Liam Mullin / Equinox Staff

Lydia Mardin
Equinox Staff

New Hampshire Gov. Chris Sununu stated at the beginning of the month that as early as April 2, people in NH ages 16 and older are eligible to register to receive the vaccine.

This is bringing many people in the state a lot of joy and also a lot of stress. And a question that keeps getting asked is “Will out-of-state students studying in New Hampshire be eligible to receive the vaccine on NHs timeline?” There are many who think that yes they should and there are many who do not think so. My personal stance is a bit different and probably a bit confusing.

What I ultimately think would be the best is to make actual in-state students be prioritized over out-of-state students, and then once all in-state students get it, then out-of-state can afterwards. While I feel like this might be a bit confusing, I think of it similarly to out-of-state students voting in NH elections. I think that it should be an option as they do live here for about nine months out of the year, but I do not think that it should be used to neglect the opinions of people who live here full-time. It might just be because I am from NH, but I think that NH students should at least have priority access to the vaccine.

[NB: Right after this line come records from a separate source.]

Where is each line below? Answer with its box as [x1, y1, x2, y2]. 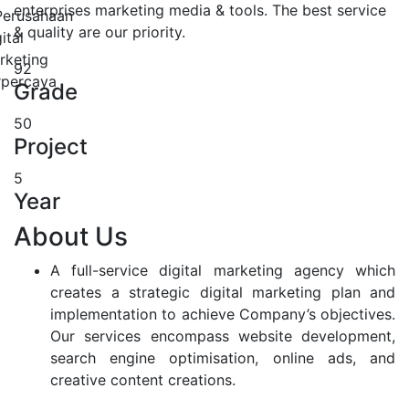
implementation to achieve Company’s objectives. [50, 305, 395, 324]
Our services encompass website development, [50, 327, 395, 346]
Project [14, 133, 88, 161]
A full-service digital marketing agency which [50, 261, 395, 280]
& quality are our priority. [14, 23, 185, 42]
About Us [14, 221, 128, 253]
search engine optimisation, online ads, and [50, 349, 395, 368]
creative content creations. [50, 371, 236, 390]
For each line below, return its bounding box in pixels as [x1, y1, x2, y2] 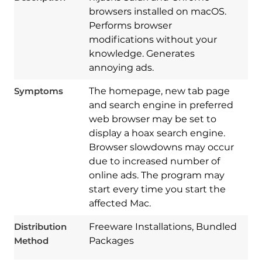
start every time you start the [88, 184, 226, 195]
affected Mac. [88, 198, 151, 209]
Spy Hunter [115, 189, 165, 201]
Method [13, 235, 49, 247]
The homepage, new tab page [88, 85, 230, 97]
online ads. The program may [88, 170, 225, 181]
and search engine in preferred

I, however, was supposedly given priority access to the vaccine as I am a Community Assistant (CA), yet I still have not even received mine, whereas many in Community Living are fully vaccinated already. My vaccine is not scheduled until the last day of April and I think it is extremely unfair that other random students can get it before me when I am in contact with a copious amount of people daily. I do not want to overgeneralize, but I know people who get it will just go back to partying while I am risking my health and safety everyday trying to maintain the health and safety of the community. This is probably selfish of me to complain about, but I really needed to get that off my chest. The people who are told that they are priority should have priority, then in-state students, then out-of-state students. In my head, that is what makes the most sense.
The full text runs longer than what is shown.